And you're an inspiring wizard yourself Chris! Seriously! Your shots from the Germany meet up are the best of all and by quite bit! I just had to say that because I keep forgetting to post it in that thread! If Doenoe here is the king of bugs and he is to me then you're the king of street photography! Seriously good stuff man!


----------



## Stranger (Jun 13, 2008)

Excellent series Daan! I learned something new 

What program do you use to focus stack? Or is that not stacked?
I just got a setup to reverse ,y 50mm at the end of mmy 105 and am going out today to practice focus stacking with it. Do i just blend in photoshop?


----------



## doenoe (Jun 13, 2008)

i dont stack.
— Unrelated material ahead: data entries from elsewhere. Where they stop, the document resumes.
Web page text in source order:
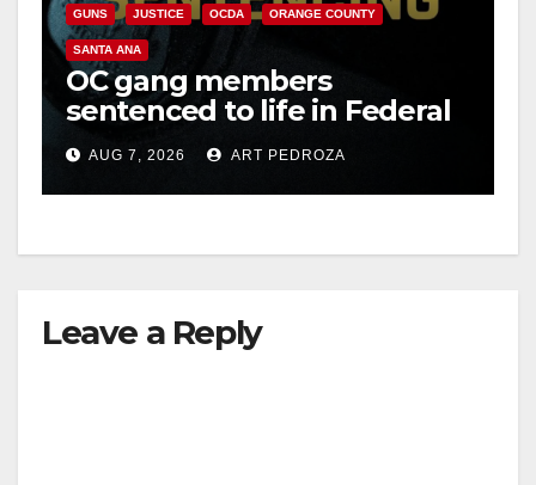
GUNS JUSTICE OCDA ORANGE COUNTY
SANTA ANA
OC gang members
sentenced to life in Federal
prison over Mexican Mafia
hitAUG 7, 2026 ART PEDROZA
Leave a Reply
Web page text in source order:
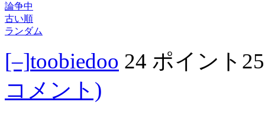
論争中
古い順
ランダム
[–]toobiedoo 24 ポイント
コメント)

I shoot at F13 with a shutterspeed of 1/200, ISO 100. There was something about stacking on TPF, think i read about it yesterday. Totally forgot the thread though. You can probably find it with the search button.
im gonna try that stacking someday, it really looks very interesting.
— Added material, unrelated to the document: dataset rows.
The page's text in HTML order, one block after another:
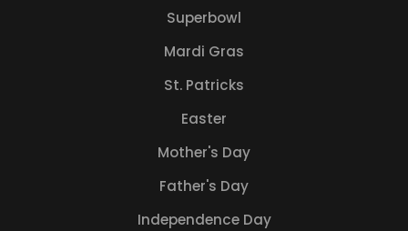
Superbowl
Mardi Gras
St. Patricks
Easter
Mother's Day
Father's Day
Independence Day

EDIT: here ya go http://www.thephotoforum.com/forum/showthread.php?t=126095&highlight=stacking


----------



## Chris of Arabia (Jun 13, 2008)

Bifurcator said:


> And you're an inspiring wizard yourself Chris! Seriously! Your shots from the Germany meet up are the best of all and by quite bit! I just had to say that because I keep forgetting to post it in that thread! If Doenoe here is the king of bugs and he is to me then you're the king of street photography! Seriously good stuff man!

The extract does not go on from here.